--- PROBLEM STATEMENT ---
Please, starting at the line that contains "Text of this", reproduce every line exactly until the records run out, skipping all pictures.

Data items
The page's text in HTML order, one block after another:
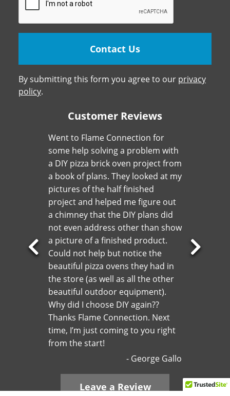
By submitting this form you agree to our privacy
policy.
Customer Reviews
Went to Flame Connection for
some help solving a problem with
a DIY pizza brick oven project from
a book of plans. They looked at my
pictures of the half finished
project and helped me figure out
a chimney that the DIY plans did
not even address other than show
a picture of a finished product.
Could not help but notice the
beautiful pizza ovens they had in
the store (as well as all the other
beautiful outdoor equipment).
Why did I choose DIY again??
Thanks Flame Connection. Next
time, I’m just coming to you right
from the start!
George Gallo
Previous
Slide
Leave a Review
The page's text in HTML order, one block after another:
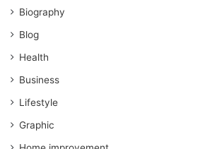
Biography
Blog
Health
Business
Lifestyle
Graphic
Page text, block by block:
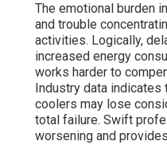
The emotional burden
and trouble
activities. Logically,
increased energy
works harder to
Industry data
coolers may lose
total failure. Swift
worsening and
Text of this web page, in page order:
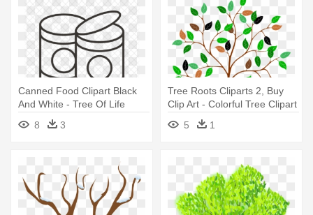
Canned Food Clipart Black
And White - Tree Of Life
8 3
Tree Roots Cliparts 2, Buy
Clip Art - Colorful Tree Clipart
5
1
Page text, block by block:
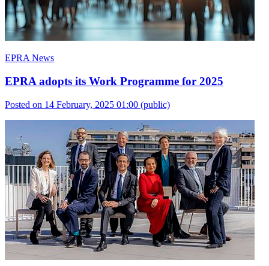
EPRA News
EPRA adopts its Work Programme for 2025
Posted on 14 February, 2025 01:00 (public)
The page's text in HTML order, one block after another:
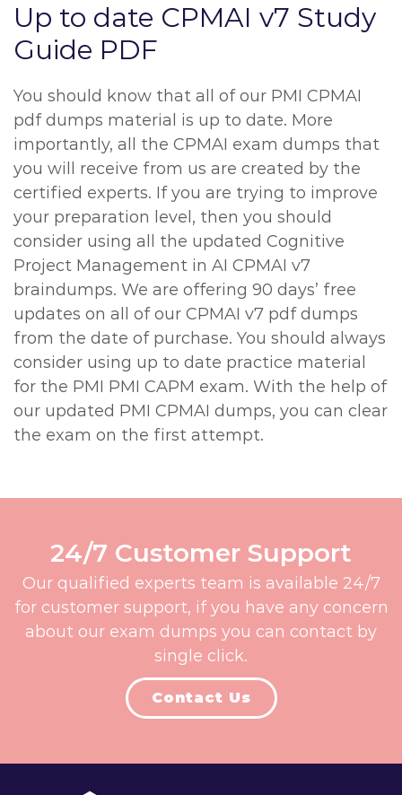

--- EXERCISE SOLUTION ---
Text of this web page, in page order:
Canned Food Clipart Black
And White - Tree Of Life
8 3
Tree Roots Cliparts 2, Buy
Clip Art - Colorful Tree Clipart
5
1
Page text, block by block:
EPRA News
EPRA adopts its Work Programme for 2025
Posted on 14 February, 2025 01:00 (public)
The page's text in HTML order, one block after another:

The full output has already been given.